> Task item
Repeat each entry as written and leave the images out of the copy.

+++ Data records

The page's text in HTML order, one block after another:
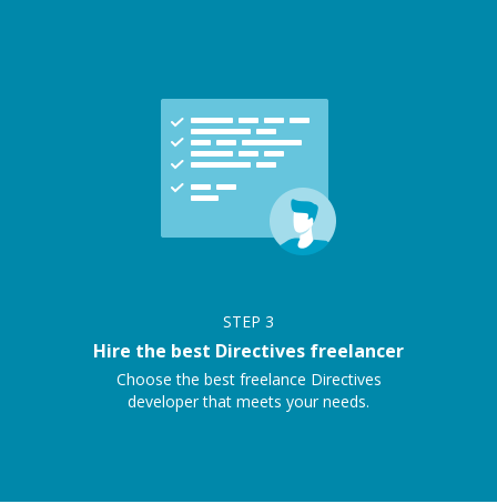
STEP 3
Hire the best Directives freelancer
Choose the best freelance Directives
developer that meets your needs.
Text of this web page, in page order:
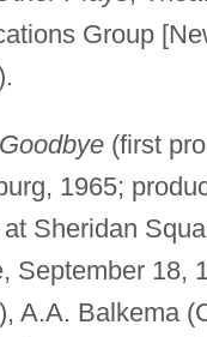
Group
(first
1965;
Sheridan
September 18,
A.A. Balkema
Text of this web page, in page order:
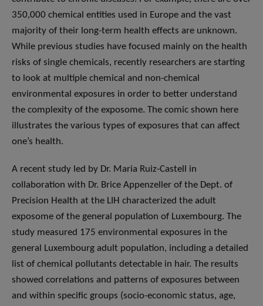
350,000 chemical entities used in Europe and the vast
majority of their long-term health effects are unknown.
While previous studies have focused mainly on the health
risks of single chemicals, recently researchers are starting
to look at multiple chemical and non-chemical
environmental exposures in order to better understand
the complexity of the exposome. The comic shown here
illustrates the various types of exposures that can affect
one’s health.
A recent study led by Dr. Maria Ruiz-Castell in
collaboration with Dr. Brice Appenzeller of the Dept. of
Precision Health at the LIH characterized the adult
exposome of the general population of Luxembourg. The
study measured 175 environmental exposures in the
general Luxembourg adult population, including a detailed
list of chemical pollutants detectable in hair. The results
showed correlations and patterns of exposures between
and within specific groups (socio-economic status, age,
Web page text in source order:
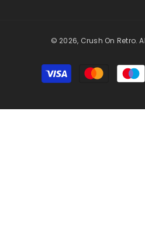
© 2026, Crush On Retro.

++++++

> Task result
The page's text in HTML order, one block after another:
STEP 3
Hire the best Directives freelancer
Choose the best freelance Directives
developer that meets your needs.
Text of this web page, in page order:
Group
(first
1965;
Sheridan
September 18,
A.A. Balkema
Text of this web page, in page order:
350,000 chemical entities used in Europe and the vast
majority of their long-term health effects are unknown.
While previous studies have focused mainly on the health
risks of single chemicals, recently researchers are starting
to look at multiple chemical and non-chemical
environmental exposures in order to better understand
the complexity of the exposome. The comic shown here
illustrates the various types of exposures that can affect
one’s health.
A recent study led by Dr. Maria Ruiz-Castell in
collaboration with Dr. Brice Appenzeller of the Dept. of
Precision Health at the LIH characterized the adult
exposome of the general population of Luxembourg. The
study measured 175 environmental exposures in the
general Luxembourg adult population, including a detailed
list of chemical pollutants detectable in hair. The results
showed correlations and patterns of exposures between
and within specific groups (socio-economic status, age,
Web page text in source order:
© 2026, Crush On Retro.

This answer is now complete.